Thank you for the response.
The Orb lights are amazing
a little out of my price range
but they do have one in silver.

http://www.lummi.co.uk/silver.php

thanks again


----------



## Redi4CandlePower (Jan 3, 2008)

Do you know if Orb has a USA vendor
or must one order from the UK?

Thanks


----------



## Richwouldnt (May 18, 2014)

Thought that I would revive this one.

It looks like Lumini and the Orb is gone as the above link is dead and a cursory web search did not turn up any other silver LED flashlights. Does anyone know of any current source for sterling silver lights or are we stuck with Stainless steel and Ti as alternatives for the ubiquitous aluminum lights? I guess there are also some brass and copper custom lights out there too.


----------



## electromage (May 19, 2014)

Richwouldnt said:


> Thought that I would revive this one.
> 
> It looks like Lumini and the Orb is gone as the above link is dead and a cursory web search did not turn up any other silver LED flashlights. Does anyone know of any current source for sterling silver lights or are we stuck with Stainless steel and Ti as alternatives for the ubiquitous aluminum lights? I guess there are also some brass and copper custom lights out there too.



Yes, Lummi is gone, he started selling lights he couldn't deliver and destroyed his reputation. If you're looking for a sterling silver light you're probably open to spending a bit of money on it. PhotonFanatic has some experience with small batches of lights from exotic metals. I don't know what the status of this is, but if you PM him you might be able to get a quote.


----------



## Bullzeyebill (May 19, 2014)

My wife has a beautiful sterling silver Killer, a single AAA light by PhotonFanatic.

Bill


----------



## Backpacker Light (May 20, 2014)

I was disappointed. I thought this thread was about some really old vintage silver plated flashlights.

Over a hundred years ago, can you imagine, these are for real....

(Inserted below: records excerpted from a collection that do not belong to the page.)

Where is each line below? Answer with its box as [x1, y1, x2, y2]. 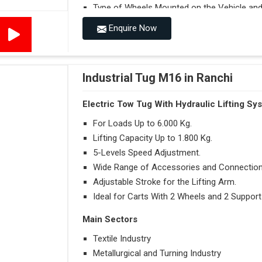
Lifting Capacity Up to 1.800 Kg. [93, 132, 213, 143]
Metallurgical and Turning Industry [93, 247, 222, 258]
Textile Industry [93, 233, 151, 244]
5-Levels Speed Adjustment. [93, 147, 201, 158]
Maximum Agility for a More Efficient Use [93, 59, 250, 70]
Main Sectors [82, 213, 138, 225]
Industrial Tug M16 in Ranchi [82, 70, 233, 85]
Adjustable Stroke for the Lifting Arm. [93, 176, 237, 187]
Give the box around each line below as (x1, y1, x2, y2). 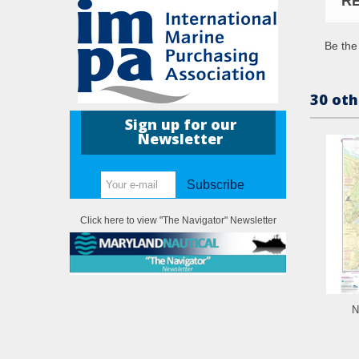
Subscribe (187, 178, 245, 192)
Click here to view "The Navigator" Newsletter (79, 215, 276, 227)
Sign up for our (124, 115, 236, 135)
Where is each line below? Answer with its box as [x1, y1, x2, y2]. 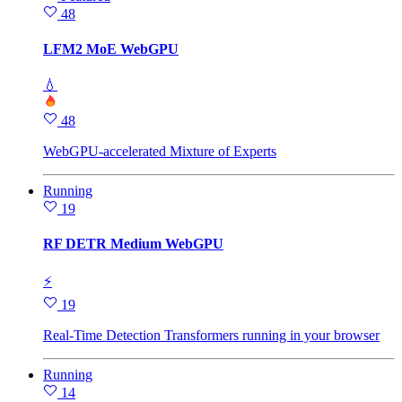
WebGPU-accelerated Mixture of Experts [43, 143, 276, 159]
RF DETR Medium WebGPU [43, 235, 223, 251]
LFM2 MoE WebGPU [43, 41, 179, 57]
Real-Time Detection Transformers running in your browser [43, 328, 380, 344]

http://www.flashlightmuseum.com/Eve...Silver-Plated-Vest-Pocket-Light-MIB-2AAA-1913


----------



## StarHalo (May 20, 2014)

Backpacker, classy stuff; whoever owns it should shine it though, best to see it as it was..

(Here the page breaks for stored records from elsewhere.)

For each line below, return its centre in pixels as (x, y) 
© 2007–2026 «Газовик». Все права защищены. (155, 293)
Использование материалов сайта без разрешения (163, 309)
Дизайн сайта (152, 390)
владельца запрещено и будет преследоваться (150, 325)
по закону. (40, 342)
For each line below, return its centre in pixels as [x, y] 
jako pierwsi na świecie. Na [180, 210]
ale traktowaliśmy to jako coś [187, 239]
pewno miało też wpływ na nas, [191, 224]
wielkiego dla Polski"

And in theory any light could be plated silver, there's gotta be a silver Mag out there somewhere..


----------



## Norm (Aug 8, 2014)

Bullzeyebill said:


> My wife has a beautiful sterling silver Killer, a single AAA light by PhotonFanatic.
> 
> Bill


----------



## Bullzeyebill (Aug 8, 2014)

Darn Norm, I'm just not good with pics. Patty has the good camera. Maybe I can talk her into getting a pic up here on CPF.

Bill


----------



## mcbrat (Aug 13, 2014)

TnC is contemplating a Silver run.


----------